A third liberating step is PROMIS (Patient-Reported Outcomes Measurement Information System), a large multicenter US National Institutes of Health (NIH) Roadmap initiative designed to improve the infrastructure of clinical science through improved outcome assessment, including item improvement, IRT, and CAT (www.nihPROMIS.org). Some 200 participating investigators and collaborators have worked over the past 5 years to develop domain hierarchies and definitions, IRT calibrated item banks, a variety of improved short-form instruments, and CAT applications. PROMIS item banks are in the public domain, as are PROMIS short-forms of 4, 6, 8, 10, and 20-item lengths, and soon a PROMIS CAT. The PROMIS Assessment Center (www.nihPROMIS.org) is an open resource that can collect data online for studies and can create new short-form instruments for specific purposes. The PROMIS item banks include the IRT calibrations on the items, drawn from validation studies of over 21,000 individuals. The next 4 years of PROMIS are focused upon building collaborative efforts to support the field and resources to make scientific inquiries more efficient, including investigation of issues as discussed here. We ask for your help in extending these efforts and their applications. You are welcome.

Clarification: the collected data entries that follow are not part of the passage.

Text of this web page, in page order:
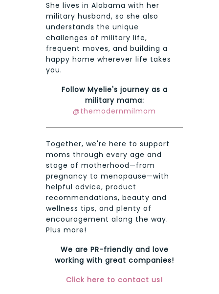
She lives in Alabama with her
military husband, so she also
understands the unique
challenges of military life,
frequent moves, and building a
happy home wherever life takes
you.
Follow Myelie's journey as a
military mama:
@themodernmilmom
Together, we're here to support
moms through every age and
stage of motherhood—from
pregnancy to menopause—with
helpful advice, product
recommendations, beauty and
wellness tips, and plenty of
encouragement along the way.
Plus more!
We are PR-friendly and love
working with great companies!
Click here to contact us!
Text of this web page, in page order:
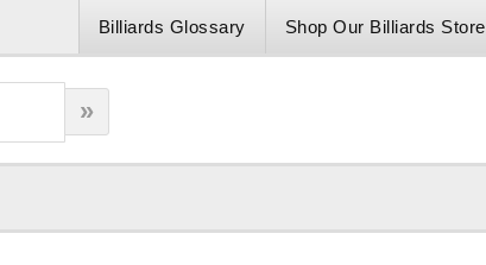
Shop Our Billiards Store
Billiards Glossary
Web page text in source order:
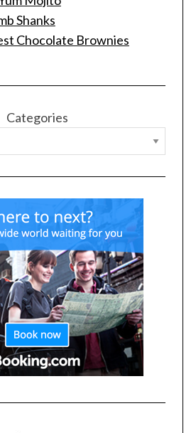
Shanks
Chocolate Brownies
Categories
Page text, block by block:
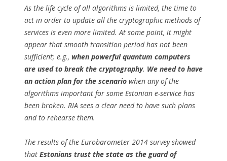
As the life cycle of all algorithms is limited, the time to
act in order to update all the cryptographic methods of
services is even more limited. At some point, it might
appear that smooth transition period has not been
sufficient; e.g., when powerful quantum computers
are used to break the cryptography. We need to have
an action plan for the scenario when any of the
algorithms important for some Estonian e-service has
been broken. RIA sees a clear need to have such plans
and to rehearse them.
The results of the Eurobarometer 2014 survey showed
that Estonians trust the state as the guard of
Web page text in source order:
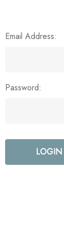
Email Address:
Password:
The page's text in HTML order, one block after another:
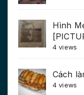
Hình
4 views
Cách
4 views
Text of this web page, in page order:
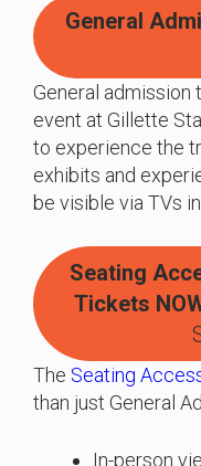
General
General
event at Gillette
to experience the
exhibits and
be visible via TVs
Seating
Tickets
The Seating
than just General
In-person
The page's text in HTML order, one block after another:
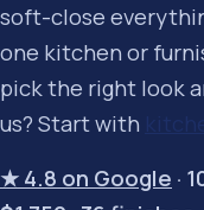
soft-close
one kitchen or
pick the right look
us? Start with
★ 4.8 on Google ·
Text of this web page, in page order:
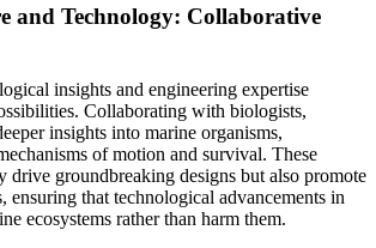
and Technology: Collaborative
insights and engineering expertise
Collaborating with biologists,
insights into marine organisms,
of motion and survival. These
drive groundbreaking designs but also promote
ensuring that technological advancements in
ecosystems rather than harm them.
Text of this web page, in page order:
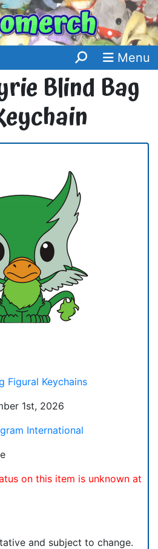
Menu
Blind Bag
Figural Keychains
1st, 2026
International
on this item is unknown at
and subject to change.
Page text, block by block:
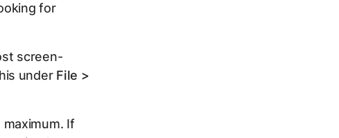
for
screen-
under File >
If
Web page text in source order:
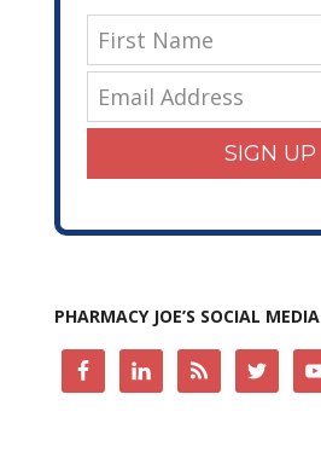
SIGN UP
PHARMACY JOE’S SOCIAL MEDIA
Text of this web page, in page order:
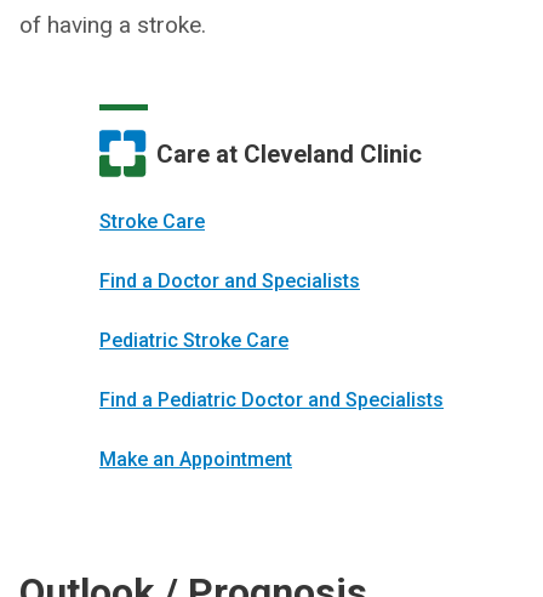
of having a stroke.
Care at Cleveland Clinic
Stroke Care
Find a Doctor and Specialists
Pediatric Stroke Care
Find a Pediatric Doctor and Specialists
Make an Appointment
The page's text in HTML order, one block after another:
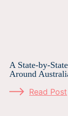
A State-by-
Around
Read Post
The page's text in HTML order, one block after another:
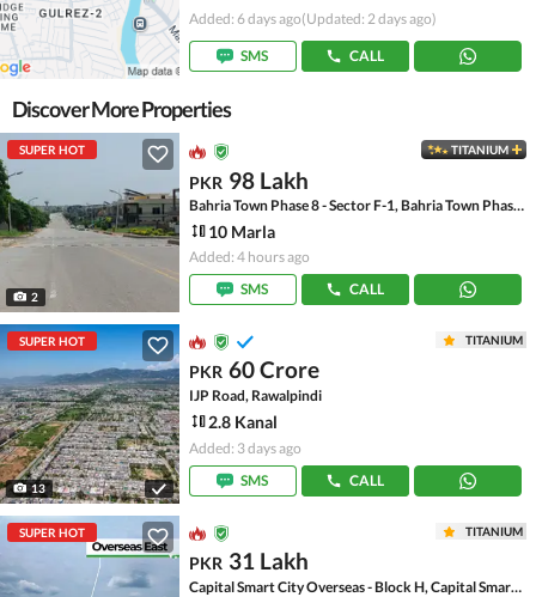
Added: 6 days ago(Updated: 2 days ago)
SMS CALL
Discover More Properties
SUPER HOT
2
TITANIUM
PKR 98 Lakh
Bahria Town Phase 8 - Sector F-1, Bahria Town Phase 8
10 Marla
Added: 4 hours ago
SMS
CALL
SUPER HOT
13
TITANIUM
PKR 60 Crore
IJP Road, Rawalpindi
2.8 Kanal
Added: 3 days ago
SMS
CALL
SUPER HOT TITANIUM
PKR 31 Lakh
Capital Smart City Overseas - Block H, Capital Smart City Overseas
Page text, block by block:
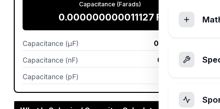
Capacitance (Farads)
0.000000000011127 F
Capacitance (µF) 0.000011
Capacitance (nF)
0.011127 nF
Capacitance (pF)
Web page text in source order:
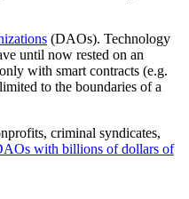
(DAOs). Technology
until now rested on an
with smart contracts (e.g.
to the boundaries of a
criminal syndicates,
with billions of dollars of
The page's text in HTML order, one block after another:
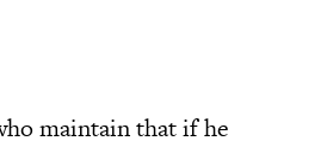
maintain that if he
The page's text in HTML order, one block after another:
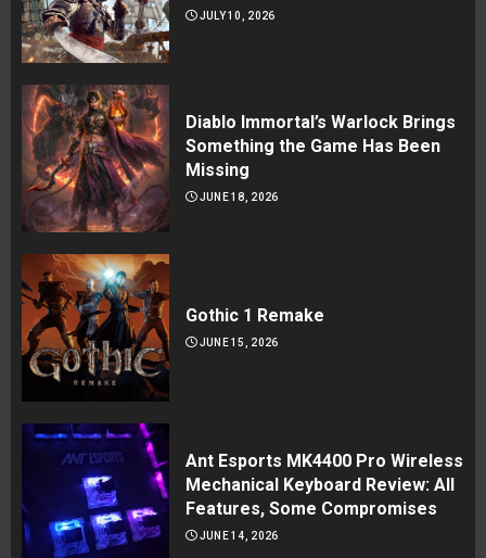
JULY 10, 2026
Diablo Immortal’s Warlock Brings
Something the Game Has Been
Missing
JUNE 18, 2026
Gothic 1 Remake
JUNE 15, 2026
Ant Esports MK4400 Pro Wireless
Mechanical Keyboard Review: All
Features, Some Compromises
JUNE 14, 2026
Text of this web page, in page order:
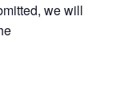
we will
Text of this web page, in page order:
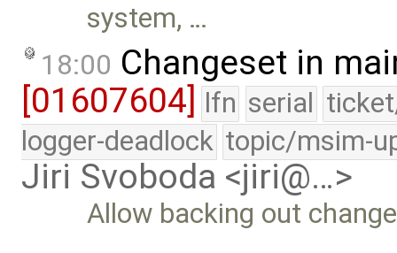
system, …
18:00 Changeset in
[01607604] lfn serial
logger-deadlock topic/msim-
Jiri Svoboda <jiri@…>
Allow backing out
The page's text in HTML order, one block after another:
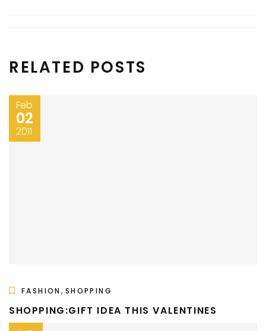
RELATED POSTS
Feb
02
2011
FASHION , SHOPPING
SHOPPING:GIFT IDEA THIS VALENTINES
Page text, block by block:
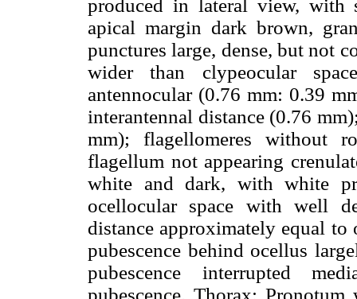
produced in lateral view, with
apical margin dark brown,
punctures large, dense, but not
wider than clypeocular
antennocular (0.76 mm: 0.39
interantennal distance (0.76
mm); flagellomeres without
flagellum not appearing
white and dark, with white
ocellocular space with well
distance approximately equal
pubescence behind ocellus
pubescence interrupted
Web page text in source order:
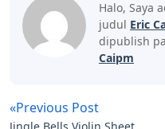
website to function
only cookies that
security features of the
Any cookies that may
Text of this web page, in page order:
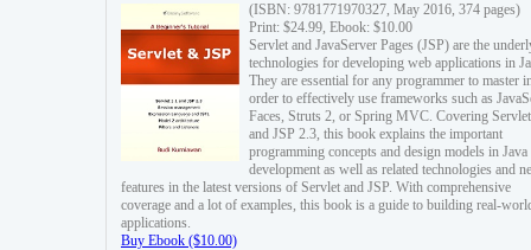
(ISBN: 9781771970327, May 2016, 374 pages)
Print: $24.99, Ebook: $10.00
Servlet and JavaServer Pages (JSP) are the
technologies for developing web applications in
They are essential for any programmer to master
order to effectively use frameworks such as
Faces, Struts 2, or Spring MVC. Covering
and JSP 2.3, this book explains the important
programming concepts and design models in
development as well as related technologies and
features in the latest versions of Servlet and JSP. With comprehensive
coverage and a lot of examples, this book is a guide to building real-
applications.
Buy Ebook ($10.00)
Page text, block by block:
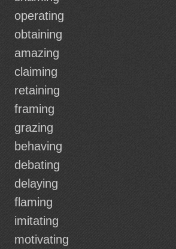
operating
obtaining
amazing
claiming
retaining
framing
grazing
behaving
debating
delaying
flaming
imitating
motivating
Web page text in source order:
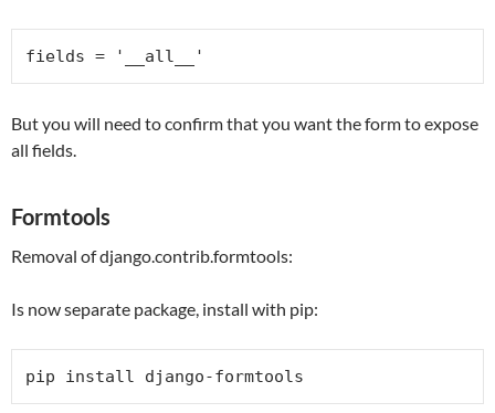
fields = '__all__'
But you will need to confirm that you want the form to expose
all fields.
Formtools
Removal of django.contrib.formtools:
Is now separate package, install with pip:
pip install django-formtools
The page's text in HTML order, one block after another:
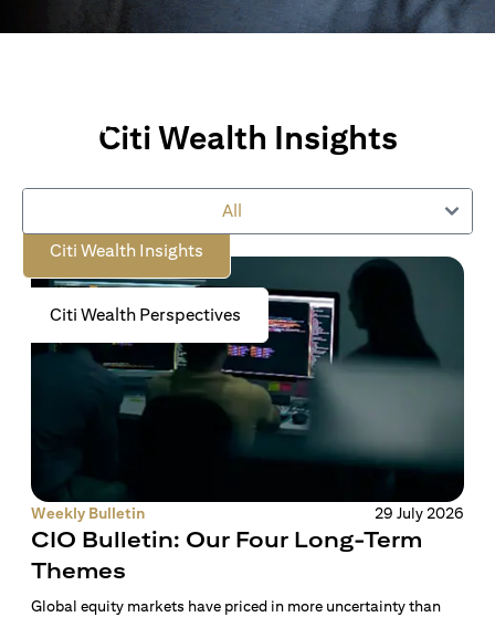
Perspectives
perspectivesto empower you on your wealth journey.
Citi Wealth Insights
Citi Wealth Perspectives
Citi Wealth Insights
All
Weekly Bulletin 29 July 2026
CIO Bulletin: Our Four Long-Term
Themes
Global equity markets have priced in more uncertainty than
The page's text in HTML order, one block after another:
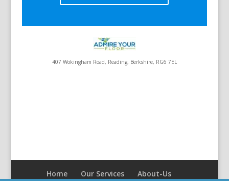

In this issue of The Journal, Amjadi, et al report a “crosswalk” study (although they do not use this term) supporting the use of the HAQ-DI derived SF-6D in RA cohorts and clinical trials that lack preference-based measures8. The study is from a well respected and experienced clinical and HRQOL group and is carefully performed and conservatively interpreted. They report that you can use selected HAQ items to estimate quality-adjusted life-years with acceptable accuracy. Thus, a disability measure can be translated into a preference/utility measure, a crosswalk between 2 seemingly quite different domains. This is one of the first of such studies and requires confirmation; it is consistent with some prior, more primitive work, for example, correlation of HAQ patient global scores with the Torrance feeling thermometer, a HRQOL instrument9. This kind of effort, we believe, will help blur domain boundaries and serve as a uniting focus for the future. Crosswalks, common item banks, and the PROMIS resource will help us better understand our outcome domains and their relationships to each other, reduce redundancy in domains and instruments, and act to moderate excessive instrument proliferation.